WHAT IS BEING ASKED: From the line containing "Roof Repairs" to the line containing "Contact Usor" in the records below, set down every line exactly as it stands, both ends included, and skip the pictures.
##### DATASET EXTRACT
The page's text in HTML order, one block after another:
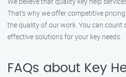
That’s why we offer competitive
the quality of our work. You can count
effective solutions for your key needs.
FAQs about Key
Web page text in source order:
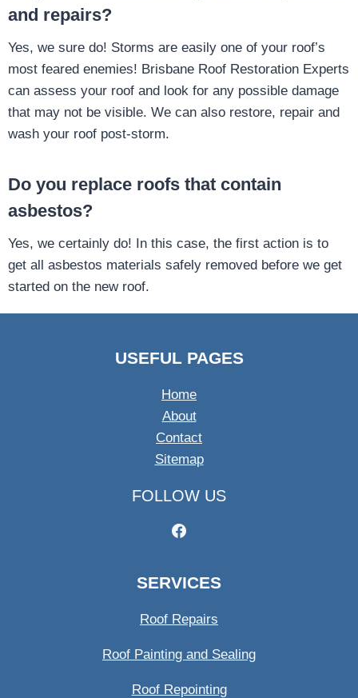
and repairs?
Yes, we sure do! Storms are easily one of your roof’s
most feared enemies! Brisbane Roof Restoration Experts
can assess your roof and look for any possible damage
that may not be visible. We can also restore, repair and
wash your roof post-storm.
Do you replace roofs that contain
asbestos?
Yes, we certainly do! In this case, the first action is to
get all asbestos materials safely removed before we get
started on the new roof.
USEFUL PAGES
Home
About
Contact
Sitemap
FOLLOW US
SERVICES
Roof Repairs
Roof Painting and Sealing
Roof Repointing
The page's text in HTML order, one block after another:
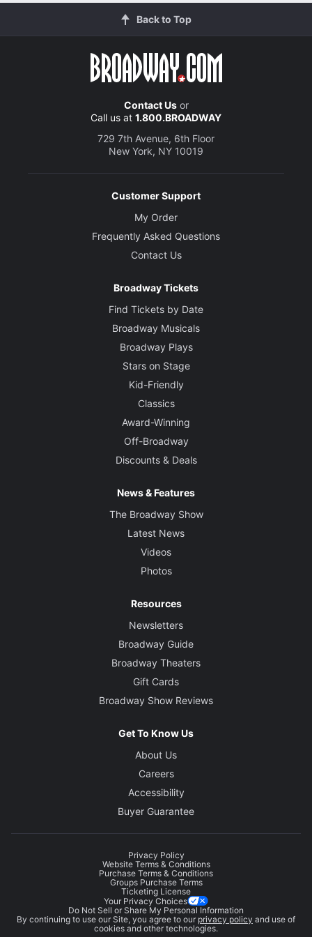
Ann Roth
Lighting Designer
Jules Fisher and Peggy Eisenhauer
Sound Designer
Dan Moses Schreier
Back to Top
Contact Usor
Call us at 1.800.BROADWAY
729 7th Avenue, 6th Floor
New York, NY 10019
Customer Support
My Order
Frequently Asked Questions
Contact Us
Broadway Tickets
Find Tickets by Date
Broadway Musicals
Broadway Plays
Stars on Stage
Kid-Friendly
Classics
Award-Winning
Off-Broadway
Discounts & Deals
News & Features
The Broadway Show
Latest News
Videos
Photos
Resources
Newsletters
Broadway Guide
Broadway Theaters
Gift Cards
Broadway Show Reviews
Get To Know Us
About Us
Careers
Accessibility
Buyer Guarantee
Privacy Policy
Website Terms & Conditions
Purchase Terms & Conditions
Groups Purchase Terms
Ticketing License
Your Privacy Choices
Do Not Sell or Share My Personal Information
By continuing to use our Site, you agree to our privacy policy and use of
cookies and other technologies.
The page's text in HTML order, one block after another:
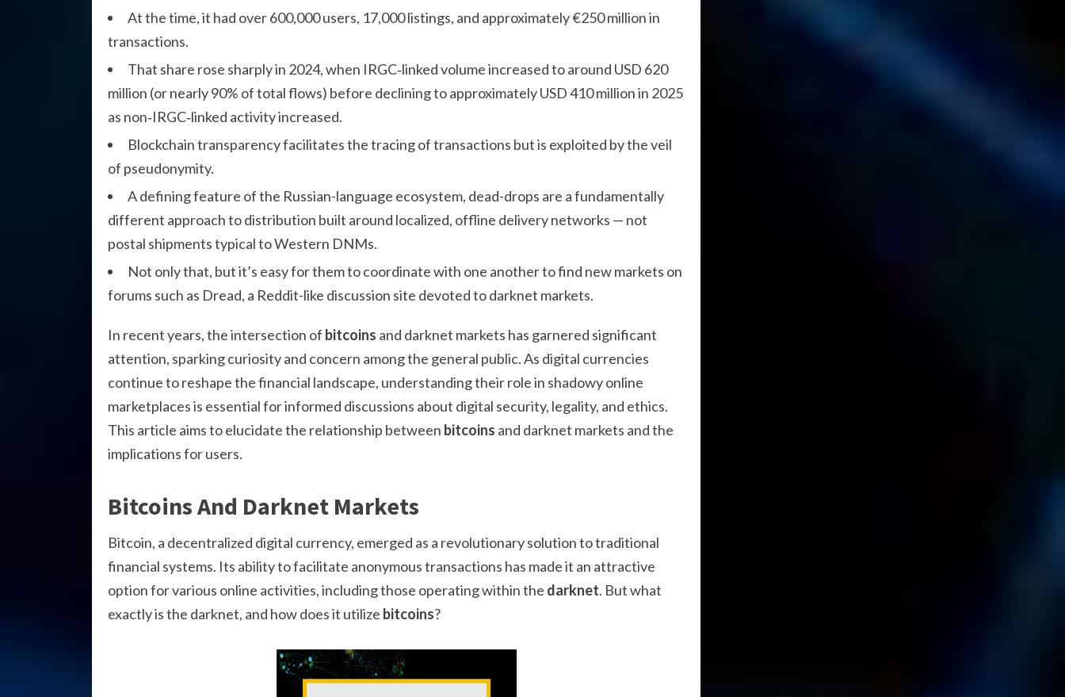
At the time, it had over 600,000 users, 17,000 listings, and approximately €250 million in
transactions.
That share rose sharply in 2024, when IRGC‑linked volume increased to around USD 620
million (or nearly 90% of total flows) before declining to approximately USD 410 million in 2025
as non‑IRGC‑linked activity increased.
Blockchain transparency facilitates the tracing of transactions but is exploited by the veil
of pseudonymity.
A defining feature of the Russian-language ecosystem, dead-drops are a fundamentally
different approach to distribution built around localized, offline delivery networks — not
postal shipments typical to Western DNMs.
Not only that, but it’s easy for them to coordinate with one another to find new markets on
forums such as Dread, a Reddit-like discussion site devoted to darknet markets.
In recent years, the intersection of bitcoins and darknet markets has garnered significant
attention, sparking curiosity and concern among the general public. As digital currencies
continue to reshape the financial landscape, understanding their role in shadowy online
marketplaces is essential for informed discussions about digital security, legality, and ethics.
This article aims to elucidate the relationship between bitcoins and darknet markets and the
implications for users.
Bitcoins And Darknet Markets
Bitcoin, a decentralized digital currency, emerged as a revolutionary solution to traditional
financial systems. Its ability to facilitate anonymous transactions has made it an attractive
option for various online activities, including those operating within the darknet. But what
exactly is the darknet, and how does it utilize bitcoins?
##########
RESPONSE AREA:
Roof Repairs
Roof Painting and Sealing
Roof Repointing
The page's text in HTML order, one block after another:
Ann Roth
Lighting Designer
Jules Fisher and Peggy Eisenhauer
Sound Designer
Dan Moses Schreier
Back to Top
Contact Usor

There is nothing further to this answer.